The image has no substance because justice is not unidimensional or ungrounded. There is no justice without social justice. There is no social justice without structural change. And there is no structural change without ideological change. >>Prejudice produces injustice. — Baden
Bonobos (our closest relatives) are highly promiscuous and use sex to defuse tensions avoid fights, and promote social cohesion. For humans, it is much more a matter of status, and therefore it is socially controlled. Specifically, society is patriarchal and patrilineal, and this necessarily leads to the need to control women's sexual activity, because while the mother is easily known by the fact of giving birth, the father must be presumed. Thus we arrive at the notion of women as property, assets for reproduction that need to be guarded. Religion serves the nobility, the propertied class, to protect their bloodline from pollution. This is why female prostitutes are tolerated, but wives must be virginal. See Charles and Diana for example.
This is the background into which pornography is projected. Women are already commodified as assets to be owned or rented.

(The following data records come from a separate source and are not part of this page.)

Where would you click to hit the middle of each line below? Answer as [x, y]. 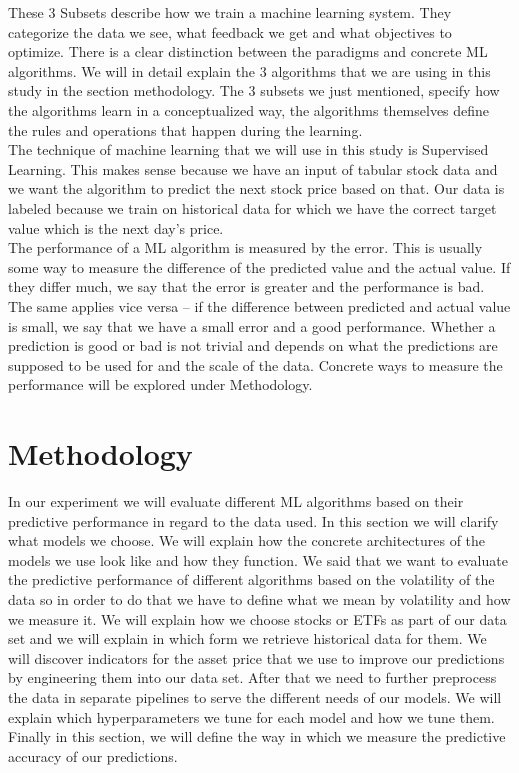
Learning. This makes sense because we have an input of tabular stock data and [253, 168]
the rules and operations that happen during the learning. [185, 129]
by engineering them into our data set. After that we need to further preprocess [252, 677]
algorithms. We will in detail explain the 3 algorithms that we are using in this [249, 70]
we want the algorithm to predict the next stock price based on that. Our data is [256, 188]
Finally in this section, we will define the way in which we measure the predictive [257, 736]
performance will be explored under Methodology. [160, 384]
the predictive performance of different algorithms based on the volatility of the [251, 579]
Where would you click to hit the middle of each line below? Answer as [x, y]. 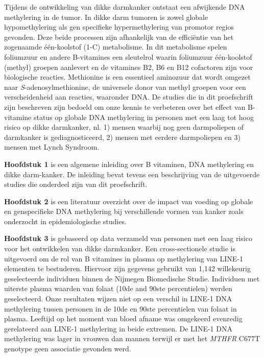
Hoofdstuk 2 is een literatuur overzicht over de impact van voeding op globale [129, 201]
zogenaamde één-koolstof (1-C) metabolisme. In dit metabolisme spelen [116, 47]
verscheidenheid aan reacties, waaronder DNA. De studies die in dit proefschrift [129, 97]
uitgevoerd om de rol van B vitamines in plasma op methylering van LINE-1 [124, 258]
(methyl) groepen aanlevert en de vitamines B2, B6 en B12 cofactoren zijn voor [129, 67]
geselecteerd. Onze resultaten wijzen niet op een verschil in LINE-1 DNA [118, 299]
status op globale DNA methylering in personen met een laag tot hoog [143, 117]
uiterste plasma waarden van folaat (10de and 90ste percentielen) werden [118, 288]
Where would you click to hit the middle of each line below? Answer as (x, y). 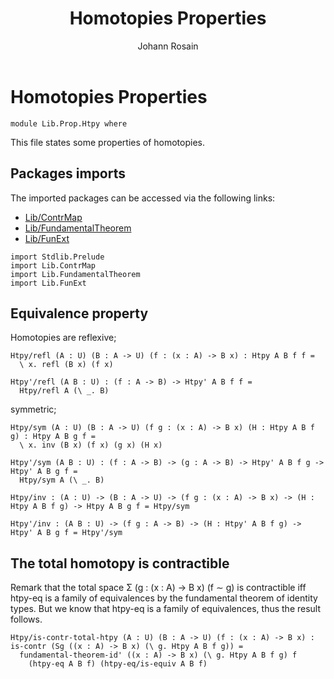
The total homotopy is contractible (120, 563)
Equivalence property (79, 313)
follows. (26, 619)
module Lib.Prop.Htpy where (69, 123)
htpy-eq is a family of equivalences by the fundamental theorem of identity (164, 598)
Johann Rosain (168, 46)
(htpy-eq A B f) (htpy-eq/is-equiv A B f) (118, 664)
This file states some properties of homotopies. (107, 142)
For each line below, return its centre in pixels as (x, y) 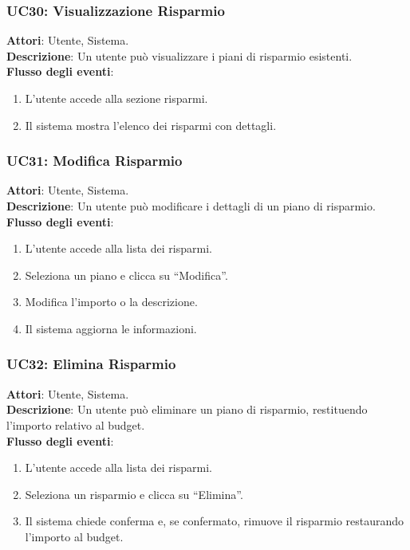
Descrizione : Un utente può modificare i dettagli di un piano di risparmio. (191, 206)
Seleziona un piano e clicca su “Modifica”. (126, 275)
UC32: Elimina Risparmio (91, 364)
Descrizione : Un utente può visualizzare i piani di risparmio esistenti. (179, 55)
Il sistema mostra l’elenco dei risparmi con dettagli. (151, 125)
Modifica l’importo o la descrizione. (111, 302)
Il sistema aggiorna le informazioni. (111, 328)
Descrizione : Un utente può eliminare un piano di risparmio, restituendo (187, 409)
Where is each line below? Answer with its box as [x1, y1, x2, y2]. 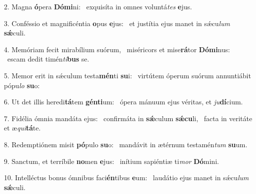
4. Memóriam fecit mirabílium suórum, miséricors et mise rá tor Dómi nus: [4, 44, 230, 54]
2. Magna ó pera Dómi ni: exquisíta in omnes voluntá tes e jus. [4, 1, 192, 11]
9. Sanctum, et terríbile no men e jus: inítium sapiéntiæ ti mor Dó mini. [4, 156, 219, 166]
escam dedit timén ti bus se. [7, 54, 89, 64]
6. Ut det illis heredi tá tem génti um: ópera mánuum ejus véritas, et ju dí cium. [4, 97, 243, 107]
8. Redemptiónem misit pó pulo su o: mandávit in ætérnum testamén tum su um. [4, 139, 248, 149]
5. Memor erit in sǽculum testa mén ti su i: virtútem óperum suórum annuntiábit [4, 70, 251, 80]
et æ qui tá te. [4, 123, 41, 133]

Pornography is both advertising and product. It functions to create the need that it then satisfies momentarily, and unsatisfactorily. So it induces addiction, and deliberately. And the nature of all addiction and all advertising is that the hunger is stimulated more than it is satisfied. — unenlightened
You do wonder what the effect must be of digital pornography suddenly appearing in cultures which had previously been characterised by extremely censorious and proscriptive sexual mores, where women are veiled and extramarital sex is punishable by death. It's a long way between that and the kind of sexuality that is routinely depicted in contemporary porn, which nowadays anyone in a remote rural village can access via their new smartphone. I can only imagine that the effects would be truly explosive. You do wonder if it is implicated in the so-called 'rape culture' of the sub-continent. — Wayfarer
It's sad that our ideals don't include our nature - we have to discard that which makes us us to be any good in some people's eyes. Sex is a case in point. We're sexual creatures, our libido being, as is obvious, liberated from the rhythms of the universe; quite unlike other animals, we're arousable 24×7, 7 days a week, 30 days a month, whole year round. That's biological sexual revolution, anticipates and dwarfs the cultural sexual revolution of the 60s and 70s in me humble opinion. We'll always be unworthy in our own eyes. — Agent Smith
The most obvious one giving children a badly skewed version of sex, love and relationships. It's not the sight of naked people that's a problem - in fact, that would be healthy, if the naked people were depicted engaging in normal, benign activities. But they're not, and what they're doing is not simply coupling like normal people. There is a lot of kink, fetishism, deviance - and no, I don't mean same sex couples who are both alive and willing - sadism, etc. That's not the way to introduce children to understanding sexual desire or sexual fulfillment.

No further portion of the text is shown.